- Records to process -

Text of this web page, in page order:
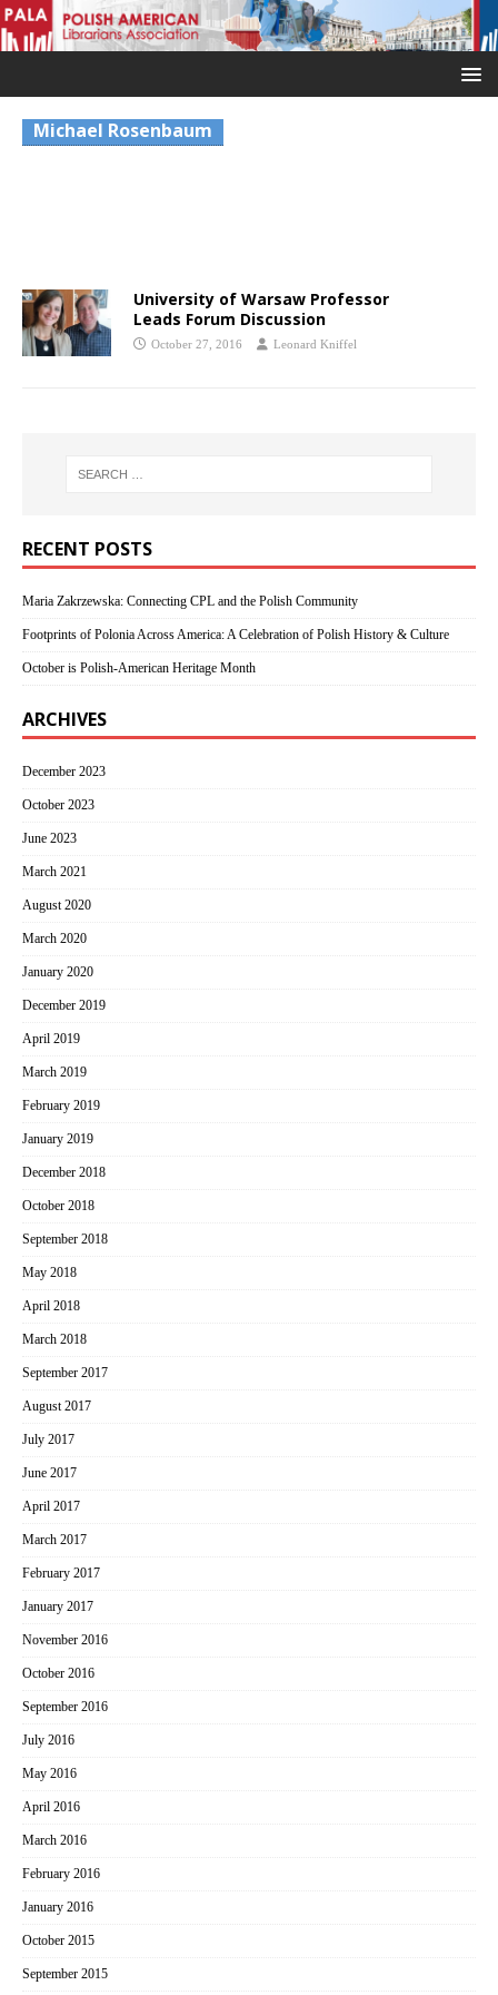
Michael Rosenbaum
University of Warsaw Professor
Leads Forum Discussion
October 27, 2016 Leonard Kniffel
RECENT POSTS
Maria Zakrzewska: Connecting CPL and the Polish Community
Footprints of Polonia Across America: A Celebration of Polish History & Culture
October is Polish-American Heritage Month
ARCHIVES
December 2023
October 2023
June 2023
March 2021
August 2020
March 2020
January 2020
December 2019
April 2019
March 2019
February 2019
January 2019
December 2018
October 2018
September 2018
May 2018
April 2018
March 2018
September 2017
August 2017
July 2017
June 2017
April 2017
March 2017
February 2017
January 2017
November 2016
October 2016
September 2016
July 2016
May 2016
April 2016
March 2016
February 2016
January 2016
October 2015
September 2015

- What to do -
An exact repeat of all the data is required, pictures excluded.

- Answer to this problem -
Text of this web page, in page order:
Michael Rosenbaum
University of Warsaw Professor
Leads Forum Discussion
October 27, 2016 Leonard Kniffel
RECENT POSTS
Maria Zakrzewska: Connecting CPL and the Polish Community
Footprints of Polonia Across America: A Celebration of Polish History & Culture
October is Polish-American Heritage Month
ARCHIVES
December 2023
October 2023
June 2023
March 2021
August 2020
March 2020
January 2020
December 2019
April 2019
March 2019
February 2019
January 2019
December 2018
October 2018
September 2018
May 2018
April 2018
March 2018
September 2017
August 2017
July 2017
June 2017
April 2017
March 2017
February 2017
January 2017
November 2016
October 2016
September 2016
July 2016
May 2016
April 2016
March 2016
February 2016
January 2016
October 2015
September 2015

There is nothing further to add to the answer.